Nutrisense Prescription and Intake Process: How It Works, What to Expect

At a glance
- Device used / Dexcom G7 or Abbott FreeStyle Libre 3 (14-day wear per sensor)
- Prescription pathway / asynchronous telehealth review, not a live physician visit
- Typical onboarding time / 3 to 7 business days from sign-up to first sensor shipment
- Coaching included / 1-on-1 access to a registered dietitian via app messaging
- Subscription cost / approximately $225 to $399 per month depending on plan tier
- Contract length / month-to-month or discounted 3-, 6-, and 12-month commitments
- FDA status of CGMs / cleared for diabetes management; off-label when used in non-diabetics
- Insurance coverage / generally not covered for non-diabetic subscribers
- Cancellation / self-service through the app or customer support
- Clinical evidence for non-diabetic CGM use / limited but growing
What Nutrisense Actually Does
Nutrisense is a direct-to-consumer subscription service that provides continuous glucose monitors and pairs them with dietitian-led coaching.

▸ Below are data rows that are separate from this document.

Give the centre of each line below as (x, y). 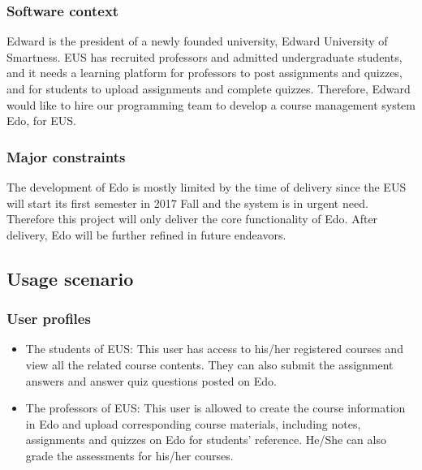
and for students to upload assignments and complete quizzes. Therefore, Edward (209, 88)
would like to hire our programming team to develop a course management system (211, 104)
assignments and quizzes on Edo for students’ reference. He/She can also (206, 440)
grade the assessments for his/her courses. (129, 455)
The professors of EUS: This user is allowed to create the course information (215, 408)
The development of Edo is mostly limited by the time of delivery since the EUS (207, 187)
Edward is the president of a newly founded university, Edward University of (197, 41)
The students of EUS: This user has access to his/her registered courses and (214, 349)
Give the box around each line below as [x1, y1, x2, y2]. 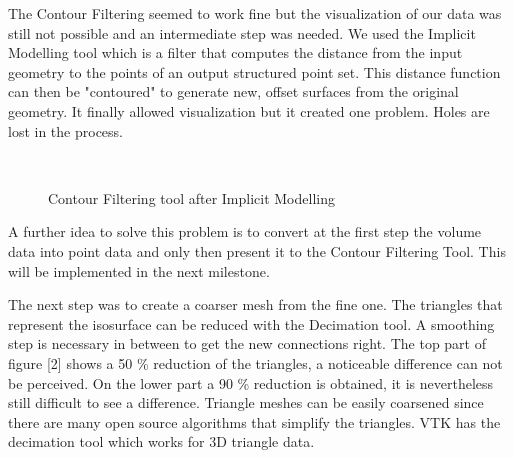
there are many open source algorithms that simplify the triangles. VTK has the [8, 411, 501, 432]
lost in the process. [8, 120, 123, 141]
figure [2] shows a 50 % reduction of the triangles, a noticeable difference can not [8, 352, 503, 373]
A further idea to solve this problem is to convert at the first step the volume [8, 221, 482, 242]
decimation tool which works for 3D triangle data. [8, 431, 315, 452]
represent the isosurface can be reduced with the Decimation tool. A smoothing [8, 313, 495, 334]
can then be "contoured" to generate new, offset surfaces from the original [8, 81, 459, 102]
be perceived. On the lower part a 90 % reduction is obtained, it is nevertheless [8, 372, 494, 393]

The company positions CGMs as a metabolic awareness tool for people without diabetes, a use case the FDA has not specifically cleared these devices for.
After signing up, users complete a health intake form online. A licensed provider reviews the form asynchronously and, if appropriate, authorizes a CGM prescription. Nutrisense then ships the sensor (typically a Dexcom G7 or Abbott FreeStyle Libre 3) directly to the subscriber. The entire process is remote. No in-person visit is required, and most users report receiving their first sensor within a week.

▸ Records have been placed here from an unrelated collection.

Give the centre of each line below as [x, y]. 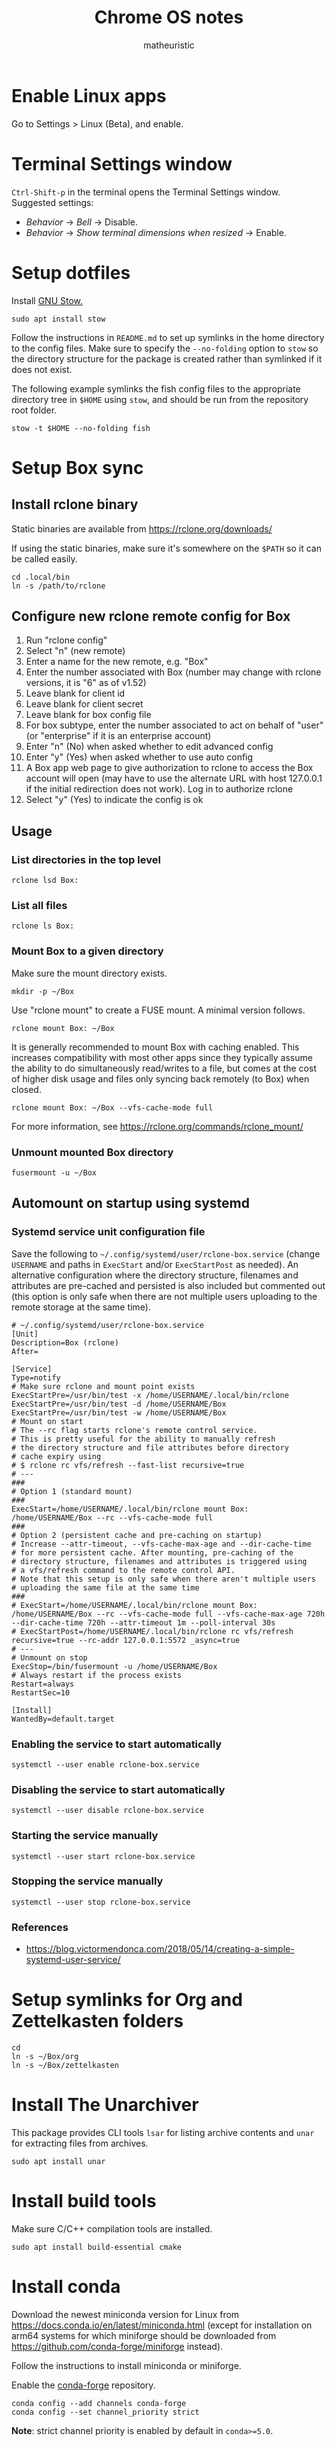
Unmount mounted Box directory [92, 1152]
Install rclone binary [75, 504]
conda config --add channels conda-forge [99, 2403]
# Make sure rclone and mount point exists [103, 1386]
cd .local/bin [41, 577]
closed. [26, 1089]
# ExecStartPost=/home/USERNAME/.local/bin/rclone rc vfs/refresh [152, 1631]
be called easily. [44, 558]

The company's app overlays glucose data with food logs, exercise, and sleep entries. A designated registered dietitian reviews the data and provides personalized feedback through the app's messaging feature. This coaching layer is what distinguishes Nutrisense from simply buying a CGM through a pharmacy. A 2023 review in Nutrients noted that CGM combined with dietary counseling produced greater reductions in postprandial glucose excursions compared to CGM data alone, though the studies involved primarily prediabetic populations 1.

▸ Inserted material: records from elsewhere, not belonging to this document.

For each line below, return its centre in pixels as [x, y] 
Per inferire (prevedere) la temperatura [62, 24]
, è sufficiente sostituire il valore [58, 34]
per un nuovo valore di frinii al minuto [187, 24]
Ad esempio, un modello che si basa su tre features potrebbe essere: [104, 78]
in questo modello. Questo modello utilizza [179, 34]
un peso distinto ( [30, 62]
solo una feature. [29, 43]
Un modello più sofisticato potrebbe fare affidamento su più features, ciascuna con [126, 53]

The Prescription and Intake Process Step by Step
The intake pathway at Nutrisense is designed for speed and minimal friction. Here is what the process looks like from a clinical and operational standpoint.
Step 1: Online questionnaire. Users answer questions about their medical history, current medications, allergies, and metabolic goals. The form asks about prior diabetes diagnoses, eating disorders, and pregnancy status because these affect CGM appropriateness.
Step 2: Provider review. A licensed clinician (physician or nurse practitioner, depending on state) reviews the questionnaire asynchronously. This is not a synchronous telehealth visit. The provider determines whether a CGM prescription is medically appropriate. According to American Diabetes Association 2024 Standards of Care, CGM is indicated for individuals on insulin therapy or those with problematic hypoglycemia 2. Nutrisense's prescribing for non-diabetic wellness falls outside these formal indications.
Step 3: Prescription authorization and shipping. Once approved, the prescription is sent to Nutrisense's pharmacy partner. Sensors ship to the subscriber's address. Each sensor lasts 14 days, and monthly plans include two sensors per cycle.
Step 4: App setup and dietitian matching. Users download the Nutrisense app, pair the sensor, and are matched with a registered dietitian. The dietitian reviews incoming glucose data and provides written feedback, typically within 24 to 48 hours of a flagged pattern.
One important distinction: the prescribing provider and the coaching dietitian are separate roles. The provider handles the prescription. The dietitian handles ongoing guidance. This separation mirrors standard telehealth workflows but means the dietitian cannot adjust medications or order lab work.
Is There Clinical Evidence for CGM in Non-Diabetics?
This is the central question for anyone evaluating Nutrisense. The honest answer is that evidence remains thin.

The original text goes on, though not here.